So if we take it from that angle, we have to assume that every new cycle brings new people, many of whom will naturally have questions, skepticisms, reservations that they want to address. That's a good faith conversation, and I'm here for it. So that's the general context.

The more specific inspiration is a set of tweets from Rao Paul this morning. He wrote, "Bitcoin Twitter a bit of help needed. It appears that 'bitcoin is not ESG friendly' is the narrative that I think was started at the ECB to slow institutional adoption, and is now spreading to the media. I have a few institutional asset allocation committees reached out for clarification, as they're concerned with ESG mandates versus their desire to own bitcoin. I want to set them at ease that this is a false narrative. I know a few of you have looked at this, but is there a definitive article on the true cost or relative cost? Outside of the cost is very low to secure the blockchain, which doesn't really help the institutions. I'm sure someone has done some great deeper analysis, can you point me in the right direction to something that uses factual data references and analysis etc, something that will work for these institutions as I've got an inbox full." Now, I've been thinking about this topic basically forever, so I figured, why not do the show.

Last thing to note before we start is that I am not actually a bitcoin person coming to ESG (environmental, social and governance). In many ways, I am an ESG person that came to bitcoin. In college, I started a series of programs to help students learn how to make an effective impact abroad, rather than just make an impact that made them feel good. That ended up leading me to think about systems of impact in general and notice that charity and philanthropy, while often very necessary, tend to be the cleanup of externalities of whatever the dominant economic and power system is. I started to think why not focus then on changing the system that creates the externalities in the first place. That got me to start working with a company called Change.org, when it was just five people, and I was entirely focused on this emerging area of social entrepreneurship, double and triple bottom line investing. Basically, the things that would become ESG later on.

When I was first introduced to bitcoin, it was actually exclusively in the context of a payment system, a competitor, ironically, to Square and it in fact, wasn't until I stopped thinking about it like that, and instead, started thinking about it as a tool for sovereign empowerment of communities, that it really clicked for me.

All of this is not to say that I'm some big ESG expert, but simply to make it clear that this isn't a topic I've come to recently in some big desire to justify bitcoin. With that said, of course, feel free to disagree as you will. But now let's discuss why bitcoin investing is ESG investing. To do so, I want to go through each of these initials, the E, the S and the G, in that order.

I do think before we do that, however, that we have to address the most commonly repeated critique of bitcoin, which is that it's used for drugs, terrorism, financing and crimes of all types. For someone who is in ESG, and believes this to be the case, perhaps because it keeps being repeated by folks like Janet Yellen, it's going to get hard to get past this. So let's first address it head on.
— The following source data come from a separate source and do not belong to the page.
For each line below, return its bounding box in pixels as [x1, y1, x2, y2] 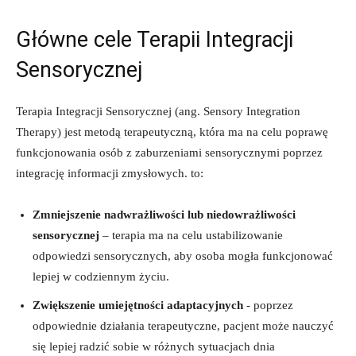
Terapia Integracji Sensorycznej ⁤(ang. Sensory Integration [16, 104, 300, 118]
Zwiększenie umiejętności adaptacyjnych [33, 298, 243, 311]
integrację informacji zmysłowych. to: [16, 166, 203, 180]
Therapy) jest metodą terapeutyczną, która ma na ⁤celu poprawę [16, 125, 328, 138]
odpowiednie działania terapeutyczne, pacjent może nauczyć [33, 319, 334, 332]
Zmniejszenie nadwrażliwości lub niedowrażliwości [33, 207, 296, 221]
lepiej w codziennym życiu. [33, 269, 169, 283]
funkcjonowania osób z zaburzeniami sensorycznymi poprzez [16, 145, 323, 159]
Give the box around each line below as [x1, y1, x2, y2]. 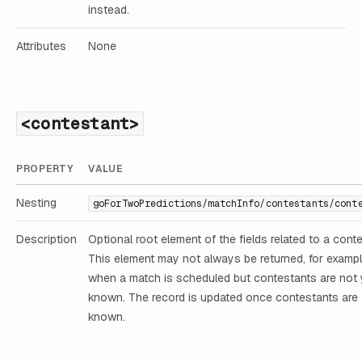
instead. [88, 2, 129, 17]
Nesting [16, 196, 57, 211]
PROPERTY [16, 162, 74, 176]
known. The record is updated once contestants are [88, 290, 358, 305]
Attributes [16, 38, 66, 53]
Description [16, 232, 77, 247]
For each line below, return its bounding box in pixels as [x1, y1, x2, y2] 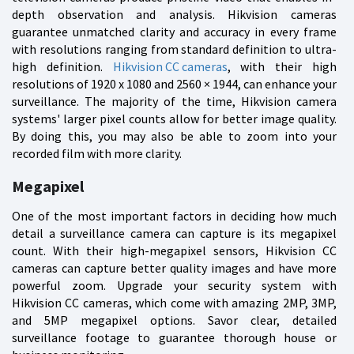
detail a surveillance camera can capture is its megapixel [12, 224, 337, 241]
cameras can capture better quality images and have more [12, 259, 337, 276]
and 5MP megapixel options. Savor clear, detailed [12, 311, 337, 328]
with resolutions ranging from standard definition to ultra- [12, 40, 337, 57]
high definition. [12, 58, 113, 74]
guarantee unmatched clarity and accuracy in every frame [12, 23, 337, 40]
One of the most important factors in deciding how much [12, 207, 337, 224]
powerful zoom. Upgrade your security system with [12, 277, 337, 293]
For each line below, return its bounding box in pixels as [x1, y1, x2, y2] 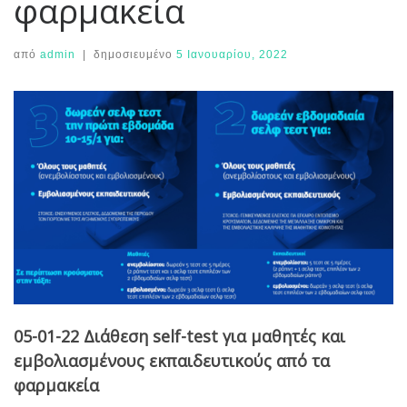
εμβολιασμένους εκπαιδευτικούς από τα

I have two key arguments on this front. The first is that U.S. dollars are used in far more crime than bitcoin and that doesn't make us want to reject U.S. dollars. And the second is that we actually know far more about bitcoin than U.S. dollars, and the evidence shows clearly that, not only are illicit transactions a de minimis amount, they are declining.

Let's talk about that first piece first. Bitcoin is an investable asset that can also be used as a currency. The way the vast majority of institutions, who are investing in it, treat it is as an asset, a store of value, an inflation hedge, albeit one that's still young in its life, has asymmetric upside potential. This is a reasonable stance, given that the CFTC considers bitcoin a commodity as well. However, it is simultaneously usable in a way that other commodities are not, to exchange value globally with final real time settlement. This makes it different. You can't buy anything from someone in Botswana with pork bellies.

In terms of this use as a currency, there is inevitably going to be some part of exchange that is used for activities we don't like. But, if we are looking at bitcoin in this context, we should judge it akin to how we judge the U.S. dollar. In other words, we don't throw out the entire US dollar system because some amount of dollars are used in illicit activity.

In 2019, CNBC wrote a piece called "$100 bills in circulation soar to a record hinting at a rise in global criminal activity." It included this line, "Some say the surge in $100 bills in the past decade, maybe assignment global corruption is alive and well. These high denomination bills tend to be the currency of choice for criminals because there's no transaction record and total anonymity."

Back here in the US, when someone pays for something in a Walmart with a $100 bill, we don't look at them like they're secretly in a drug cartel, we simply understand that there are externalities of a currency system. Indeed, the UN Office of Drugs and Crime estimates that between $800 billion and $2 trillion, 2 to 5% of global GDP, is laundered annually. Bitcoin is an infinitesimal part of this, obviously, given that it's about two times the total market cap of bitcoin.

There can be a temptation, however, to say, "But Bitcoin is even more opaque than cash." But that's actually not true. Bitcoin is anonymous, but highly transparent. The way the Bitcoin network prevents two people from claiming ownership of and spending the same Bitcoin at the same time, is by making all transactions available to the entire network of nodes to see and to verify. This means that the tools we have to watch transactions across the global network are actually radically more advanced than anything we have that monitors the flows of cash.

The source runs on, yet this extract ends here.